### TASK INSTRUCTIONS
Go line by line through the entries below and copy those containing the string "Ouwehand".

### Extracted records
========================================================================

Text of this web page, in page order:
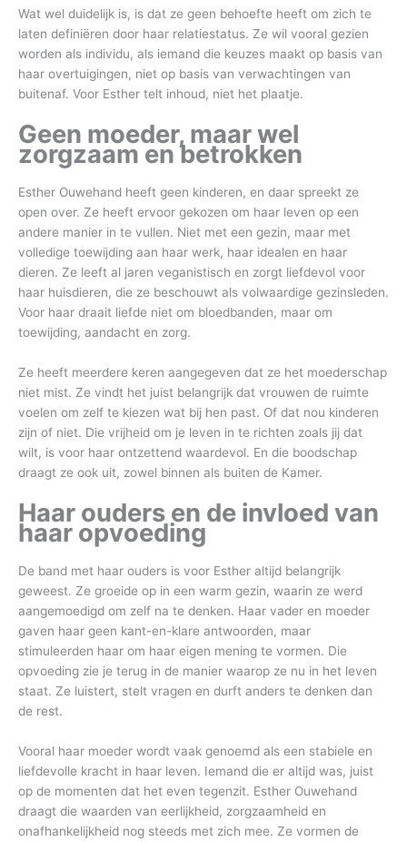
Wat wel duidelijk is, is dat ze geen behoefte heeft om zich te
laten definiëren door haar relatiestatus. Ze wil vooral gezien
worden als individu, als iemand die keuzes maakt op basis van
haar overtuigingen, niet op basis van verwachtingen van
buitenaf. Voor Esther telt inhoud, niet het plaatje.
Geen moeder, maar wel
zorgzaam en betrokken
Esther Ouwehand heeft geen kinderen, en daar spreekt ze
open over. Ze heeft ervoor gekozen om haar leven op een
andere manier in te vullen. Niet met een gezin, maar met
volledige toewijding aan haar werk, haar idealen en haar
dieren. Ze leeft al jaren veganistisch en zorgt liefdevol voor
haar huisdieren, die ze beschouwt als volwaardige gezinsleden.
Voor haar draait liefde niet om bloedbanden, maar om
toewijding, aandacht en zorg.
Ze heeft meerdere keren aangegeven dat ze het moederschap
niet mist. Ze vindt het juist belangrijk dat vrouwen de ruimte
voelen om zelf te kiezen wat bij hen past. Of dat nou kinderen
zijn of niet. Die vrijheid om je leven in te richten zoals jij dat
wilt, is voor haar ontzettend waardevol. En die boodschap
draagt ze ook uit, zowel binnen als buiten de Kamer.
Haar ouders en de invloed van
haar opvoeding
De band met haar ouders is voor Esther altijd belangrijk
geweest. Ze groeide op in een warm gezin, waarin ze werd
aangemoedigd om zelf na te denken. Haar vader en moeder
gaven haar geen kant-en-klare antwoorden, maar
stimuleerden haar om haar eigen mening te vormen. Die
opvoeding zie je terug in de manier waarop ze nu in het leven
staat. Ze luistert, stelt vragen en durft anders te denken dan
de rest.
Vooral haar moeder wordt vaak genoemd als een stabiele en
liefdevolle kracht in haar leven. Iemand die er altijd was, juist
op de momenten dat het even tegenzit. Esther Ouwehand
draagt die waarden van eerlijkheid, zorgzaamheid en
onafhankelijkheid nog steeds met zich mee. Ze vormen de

========================================================================

### OUTPUT
Esther Ouwehand heeft geen kinderen, en daar spreekt ze
op de momenten dat het even tegenzit. Esther Ouwehand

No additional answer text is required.